The realization overwhelmed me. I LOVED HER . I NEVER STOPPED. I NEVER  
WOULD. Dammit. Dammit. Dammit. I had to get out of there while I could still  
dig myself out. If I didn't leave, I would successfully end up hurting Christine and Anne,  
and Anne would succeed in hurting me.   
She didn't love me, she never would love me in the way I wanted her to.  
"Well, I ought to go. The train leaves at 5:30." Good thing it was true. I couldn't have  
handled having to lie my way out.  
"Oh, no, really?" Yes, Anne, now stop looking so damn pretty. Oh yeah, her card.  
"Oh, I, was going to mail this, but a note just isn't the same." I handed her the  
card. I am very very proud of her. But I still can't have her, can I? Her eyes light up  
in excitement. Her fingers fumble excitedly.  

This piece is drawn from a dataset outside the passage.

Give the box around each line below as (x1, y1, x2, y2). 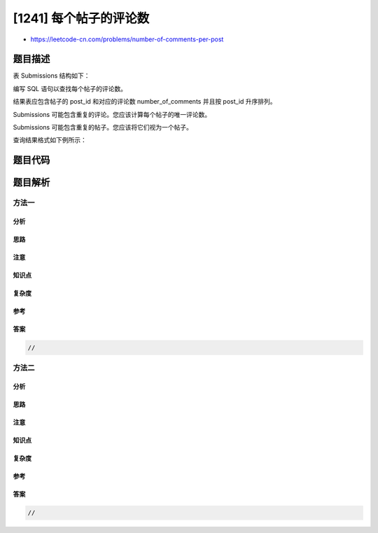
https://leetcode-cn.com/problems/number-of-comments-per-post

"Thanks, Gil." Before she can even open the envelope, I seize my moment. I want to  
love her, much more than I have wanted to love her before. I want her so much to  
know that...that she is absolutely beautiful and wonderful. I want to take her in my  
arms and grant myself the ultimate insanity plea by kissing her. I want to find the  
damn madness that only she could ever trigger. I want her to love me too. But, she  
is not mine to have. Her lips are not mine to kiss. My heart is ready to implode. But  
I take my moment, from the few I have with her and take her in my arms for a hug.  
"Goodbye, Anne." It hurts.  
"Goodbye, Gil." I pull away.  
"Don't forget me." I mean it. Because I sure as hell won't forget her.   
  
I went straight back to the hotel and packed everything. Then I took up my bags,  
then left Kingsport behind me. I came to the station early, picked my position and  
started studying for the exam waiting for me back at college. Then I hear her calling  
me. At first, I believe I'm hallucinating, then I see her outside the window. The train  
is fast pulling away. I run outside. I did choose the end car.  
"Gil! Thank you!" she screams, but her eyes are dancing, she's flushed from her run  
and she is absolutely beautiful. "Goodbye!"  
"Goodbye Anne!" I holler back. It seems so very final to me.